→ **What is being asked**
In the listing below, how many lines contain "years"? Answer with the number alone.

→ **Records for processing**
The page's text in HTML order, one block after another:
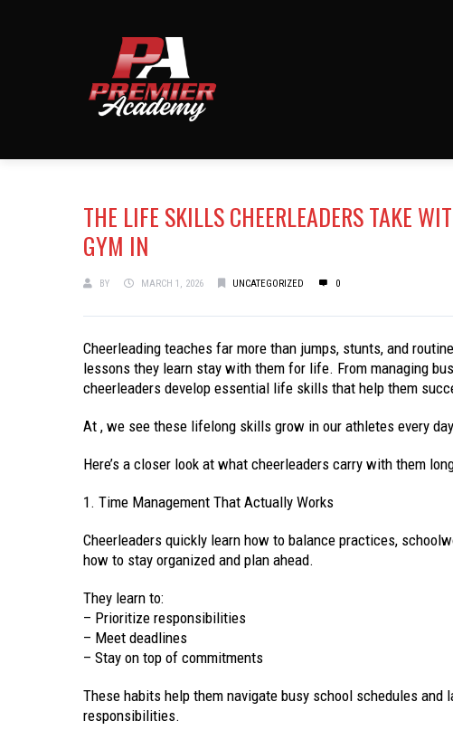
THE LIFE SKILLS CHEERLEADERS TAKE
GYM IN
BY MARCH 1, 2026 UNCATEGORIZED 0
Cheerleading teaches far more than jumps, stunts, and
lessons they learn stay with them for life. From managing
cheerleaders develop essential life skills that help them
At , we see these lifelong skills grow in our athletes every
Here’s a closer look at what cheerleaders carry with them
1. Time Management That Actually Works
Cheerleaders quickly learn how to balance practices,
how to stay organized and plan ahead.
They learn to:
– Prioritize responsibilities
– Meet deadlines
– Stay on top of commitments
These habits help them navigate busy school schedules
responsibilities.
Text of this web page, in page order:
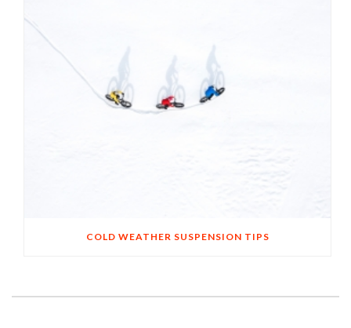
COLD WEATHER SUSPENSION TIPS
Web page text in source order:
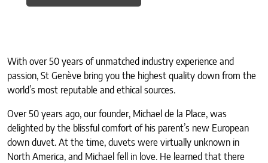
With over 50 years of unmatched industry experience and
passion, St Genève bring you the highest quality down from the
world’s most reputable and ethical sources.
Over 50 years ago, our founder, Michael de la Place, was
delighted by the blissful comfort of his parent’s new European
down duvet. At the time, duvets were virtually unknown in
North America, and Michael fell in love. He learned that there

→ **Problem solution**
2